[Records drawn from a dataset]
- - -

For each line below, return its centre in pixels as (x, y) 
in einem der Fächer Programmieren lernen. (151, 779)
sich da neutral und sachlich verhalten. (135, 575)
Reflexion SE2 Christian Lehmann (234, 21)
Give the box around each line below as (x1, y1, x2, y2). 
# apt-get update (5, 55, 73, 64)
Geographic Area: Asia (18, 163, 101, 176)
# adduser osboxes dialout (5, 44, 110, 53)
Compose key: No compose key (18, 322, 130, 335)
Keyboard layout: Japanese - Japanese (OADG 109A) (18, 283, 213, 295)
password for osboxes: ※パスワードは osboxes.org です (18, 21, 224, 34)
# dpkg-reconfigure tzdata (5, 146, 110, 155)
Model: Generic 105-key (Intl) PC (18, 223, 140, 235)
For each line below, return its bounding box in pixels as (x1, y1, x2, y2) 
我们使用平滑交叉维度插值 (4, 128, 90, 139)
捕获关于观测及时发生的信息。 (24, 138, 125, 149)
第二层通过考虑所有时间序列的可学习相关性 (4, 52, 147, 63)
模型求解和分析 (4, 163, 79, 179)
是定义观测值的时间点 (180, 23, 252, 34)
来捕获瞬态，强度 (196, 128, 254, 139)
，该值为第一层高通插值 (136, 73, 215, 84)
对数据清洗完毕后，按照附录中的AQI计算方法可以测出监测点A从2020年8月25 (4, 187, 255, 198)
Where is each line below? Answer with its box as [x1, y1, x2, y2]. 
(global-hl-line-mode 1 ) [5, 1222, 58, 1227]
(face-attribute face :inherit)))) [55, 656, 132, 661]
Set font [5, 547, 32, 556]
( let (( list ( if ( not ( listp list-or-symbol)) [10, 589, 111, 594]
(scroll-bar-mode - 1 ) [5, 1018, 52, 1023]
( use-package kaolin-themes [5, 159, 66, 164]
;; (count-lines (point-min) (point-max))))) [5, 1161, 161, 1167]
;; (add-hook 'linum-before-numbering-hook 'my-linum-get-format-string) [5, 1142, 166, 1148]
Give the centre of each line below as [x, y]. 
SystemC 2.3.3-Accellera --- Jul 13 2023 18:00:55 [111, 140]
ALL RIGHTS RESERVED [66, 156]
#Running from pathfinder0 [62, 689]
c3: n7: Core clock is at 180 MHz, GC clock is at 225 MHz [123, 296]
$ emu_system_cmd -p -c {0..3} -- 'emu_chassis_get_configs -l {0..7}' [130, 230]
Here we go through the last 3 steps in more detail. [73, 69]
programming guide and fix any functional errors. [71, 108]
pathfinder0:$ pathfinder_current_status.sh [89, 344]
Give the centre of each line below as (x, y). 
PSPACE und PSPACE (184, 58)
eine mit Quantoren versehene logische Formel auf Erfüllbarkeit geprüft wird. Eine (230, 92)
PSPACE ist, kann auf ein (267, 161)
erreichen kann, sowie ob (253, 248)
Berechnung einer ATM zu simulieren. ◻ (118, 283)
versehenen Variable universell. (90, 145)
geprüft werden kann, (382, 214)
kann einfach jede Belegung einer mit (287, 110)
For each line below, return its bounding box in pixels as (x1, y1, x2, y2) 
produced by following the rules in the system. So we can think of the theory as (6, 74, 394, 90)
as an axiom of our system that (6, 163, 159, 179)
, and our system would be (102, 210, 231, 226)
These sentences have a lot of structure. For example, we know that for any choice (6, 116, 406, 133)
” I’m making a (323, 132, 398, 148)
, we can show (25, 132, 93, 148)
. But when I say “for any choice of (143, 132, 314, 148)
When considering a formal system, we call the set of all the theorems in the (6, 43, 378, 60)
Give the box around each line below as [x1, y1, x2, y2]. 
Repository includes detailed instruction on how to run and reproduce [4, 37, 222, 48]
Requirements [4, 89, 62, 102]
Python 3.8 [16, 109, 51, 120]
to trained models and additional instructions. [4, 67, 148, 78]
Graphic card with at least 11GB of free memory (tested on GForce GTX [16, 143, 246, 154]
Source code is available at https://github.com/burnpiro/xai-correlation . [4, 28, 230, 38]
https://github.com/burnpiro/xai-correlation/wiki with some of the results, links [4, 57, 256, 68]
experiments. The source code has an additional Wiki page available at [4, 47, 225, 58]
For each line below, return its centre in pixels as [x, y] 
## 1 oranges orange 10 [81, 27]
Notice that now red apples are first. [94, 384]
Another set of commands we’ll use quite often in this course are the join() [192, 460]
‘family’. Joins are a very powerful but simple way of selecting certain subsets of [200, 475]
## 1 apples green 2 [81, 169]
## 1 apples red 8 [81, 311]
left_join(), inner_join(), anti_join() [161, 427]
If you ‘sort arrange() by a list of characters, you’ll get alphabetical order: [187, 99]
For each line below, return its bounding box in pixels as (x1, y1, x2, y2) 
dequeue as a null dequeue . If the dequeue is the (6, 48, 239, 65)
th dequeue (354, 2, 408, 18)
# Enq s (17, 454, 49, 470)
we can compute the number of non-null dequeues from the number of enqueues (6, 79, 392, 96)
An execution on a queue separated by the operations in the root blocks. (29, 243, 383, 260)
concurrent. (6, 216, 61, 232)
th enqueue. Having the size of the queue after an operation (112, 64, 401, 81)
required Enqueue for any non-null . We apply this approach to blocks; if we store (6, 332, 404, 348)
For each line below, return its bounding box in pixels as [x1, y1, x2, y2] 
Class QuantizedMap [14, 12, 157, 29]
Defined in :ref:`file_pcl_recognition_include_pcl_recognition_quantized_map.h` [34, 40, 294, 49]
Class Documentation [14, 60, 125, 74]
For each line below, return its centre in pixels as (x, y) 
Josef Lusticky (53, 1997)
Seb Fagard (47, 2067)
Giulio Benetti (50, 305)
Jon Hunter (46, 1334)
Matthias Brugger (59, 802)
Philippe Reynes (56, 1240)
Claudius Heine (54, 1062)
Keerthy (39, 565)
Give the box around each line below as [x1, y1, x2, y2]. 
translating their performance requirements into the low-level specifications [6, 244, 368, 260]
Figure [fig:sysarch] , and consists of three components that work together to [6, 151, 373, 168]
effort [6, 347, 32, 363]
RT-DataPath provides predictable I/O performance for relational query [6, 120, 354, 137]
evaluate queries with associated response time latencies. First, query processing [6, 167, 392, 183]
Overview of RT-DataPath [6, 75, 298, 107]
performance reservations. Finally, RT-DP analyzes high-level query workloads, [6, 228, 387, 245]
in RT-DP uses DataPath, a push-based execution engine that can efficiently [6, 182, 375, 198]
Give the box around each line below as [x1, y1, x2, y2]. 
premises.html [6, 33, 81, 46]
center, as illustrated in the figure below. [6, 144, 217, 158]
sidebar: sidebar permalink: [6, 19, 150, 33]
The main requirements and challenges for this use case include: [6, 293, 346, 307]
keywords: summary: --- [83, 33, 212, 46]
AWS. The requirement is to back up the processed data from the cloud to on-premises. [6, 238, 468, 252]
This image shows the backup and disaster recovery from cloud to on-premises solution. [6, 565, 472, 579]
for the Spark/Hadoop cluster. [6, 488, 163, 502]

- - -

### WHAT YOU HAVE TO DO
Give the number of lines in the records that contain the string "einer", and write nothing besides that number.

### ANSWER SECTION
2